# Call from the teacher about my ADHD daughter :(



## AerisandAlex

My 5-year-old going on 6 in November has ADHD. It's so obvious, her impulse control is out of control >_< I had her tested when she was in preschool because her half siblings all have it and so does her father. I was scared when she started having problems at preschool that she too had it. I knew she was a difficult child, refused to listen to anyone and was very defiant at home but I had no idea how bad it was until today.

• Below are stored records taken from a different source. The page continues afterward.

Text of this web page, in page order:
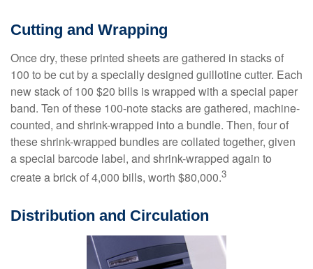
Cutting and Wrapping
Once dry, these printed sheets are gathered in stacks of
100 to be cut by a specially designed guillotine cutter. Each
new stack of 100 $20 bills is wrapped with a special paper
band. Ten of these 100-note stacks are gathered, machine-
counted, and shrink-wrapped into a bundle. Then, four of
these shrink-wrapped bundles are collated together, given
a special barcode label, and shrink-wrapped again to
create a brick of 4,000 bills, worth $80,000.3
Distribution and Circulation

She started Kindergarten just over a month ago and I got a call from her teacher this morning and she sounded like she was at her wit's end with my daughter. I was upset, embarrassed, just a mixture of things...

She's become so disruptive in class that they're recommending her to behavior services and considering removing her from the class because she's impeding the other children's ability to learn. She's so smart, she doesn't belong in a special education class, but I don't know what to do.

She's not on any medication for the ADHD, I've been refusing it for some time because I know the way the doctors are now a days... my doctors have agreed with me, surprisingly, in not medicating her for it right away, to try other alternatives but the teacher has told me she's tried everything and nothing seems to be working and it's just the last straw. 

I feel awful, I don't want to hurt other the children's ability to learn but I want my daughter to have the same chance to learn as them too. I feel like I'm being selfish and my family is making me feel like her condition is my fault.

I called up the doctor and set up an appointment on Oct 4 (doc is booked until her vacation and then she won't be back til the 3rd) to discuss possible medication to help her and now I feel like the bad guy. The teacher was pushing for it but my family is completely against it. They think I'm trying to medicate her for my own sake and not for her's. Even my own mother, the one person I thought would understand, is hollaring at me, even asking for my daughter to come live with her instead of me. I was very angry that she would even ask such a thing and now I just want to steer clear of my family all together.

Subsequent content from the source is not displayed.